Les statistiques nécessaires à cette analyse ont été récoltées grâce à un dépouillement des archives de la programmation du Festival de Salzbourg disponibles en ligne. Il en résulte un portrait en trois parties correspondant aux trois régimes politiques en Autriche entre la fondation du festival au début des années 1920 et l’entrée des troupes américaines à Salzbourg au printemps 1945. À ce portrait vient s’ajouter une discussion comparative du discours sur Mozart dans la presse par le biais de deux textes du critique culturel Otto Kunz, le premier paru en 1931, soit avant l’arrivée au pouvoir des partis totalitaires en Autriche et en Allemagne, et le second en 1938, au moment de l’Anschluss. Cette comparaison fait ressortir le glissement qui se produit dans la façon d’aborder le personnage de Mozart et les tentatives de germanisation dont il fait l’objet.
À la lumière de ce travail, il apparaît qu’alors que le discours entourant Mozart a été modulé selon les objectifs politiques du moment, ces changements se reflètent peu dans la programmation de ses oeuvres. Cependant, la plongée dans les archives de programmation du festival permet de faire ressortir un décalage entre l’attachement des musiciens salzbourgeois à leur génie local et l’image hétérogène projetée par les grands volets symphonique et lyrique du festival.
EN:
The beginnings of the Salzburg Festival, established in Mozart’s birthplace, took place against the backdrop of the sociopolitical upheavals of the first half of the 20th century. Conceived of by its founders in a spirit of unification, the festival was subsequently used by the various regimes as a vehicle for their own propaganda. Given the festival’s close ties to Mozart’s music and the latter’s political instrumentalization (especially under the Third Reich), it is worth considering how regime changes impacted the festival’s programming of the composer’s instrumental and operatic works.
The statistics required for this analysis were gathered from the Salzburg Festival’s online programming archives. The result is a portrait in three parts, corresponding to the three political regimes in Austria between the founding of the festival in the early 1920s and the entry of American troops into Salzburg in spring 1945. This portrait is complemented by a comparative discussion of the discourse on Mozart in the press, using two texts by the cultural critic Otto Kunz; the first was published in 1931 before the totalitarian parties came to power in Austria and Germany, and the second in 1938, at the time of the Anschluss. This comparison highlights the shift in the approach to the figure of Mozart, as well as the attempts to Germanize him.

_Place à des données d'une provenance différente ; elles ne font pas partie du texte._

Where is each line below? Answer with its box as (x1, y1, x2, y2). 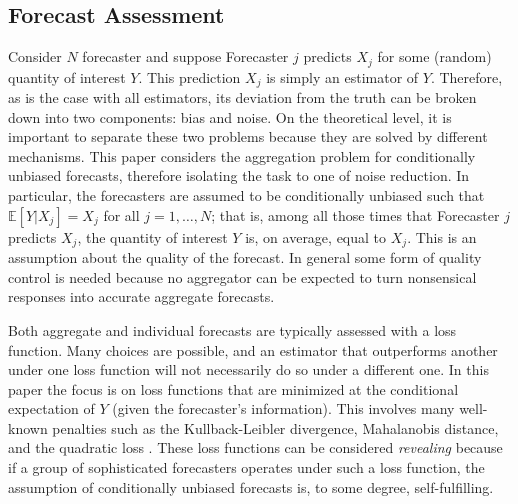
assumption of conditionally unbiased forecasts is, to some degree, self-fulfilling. (8, 476, 494, 497)
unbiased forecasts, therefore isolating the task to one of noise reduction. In (8, 165, 470, 186)
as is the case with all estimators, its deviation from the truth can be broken (8, 87, 477, 108)
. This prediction (138, 66, 241, 87)
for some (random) (377, 46, 492, 67)
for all (103, 204, 140, 225)
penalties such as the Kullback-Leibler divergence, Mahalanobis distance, (52, 417, 499, 438)
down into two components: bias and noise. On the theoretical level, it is (8, 106, 452, 127)

In light of this work, it appears that while the discourse surrounding Mozart was modulated according to the political aims of the moment, these changes are scarcely reflected in the programming of his works. Yet, a look at the festival’s programming archives reveals a discrepancy between how attached Salzburg’s musicians were to their local genius and the heterogeneous image projected by the festival’s major symphonic and operatic components.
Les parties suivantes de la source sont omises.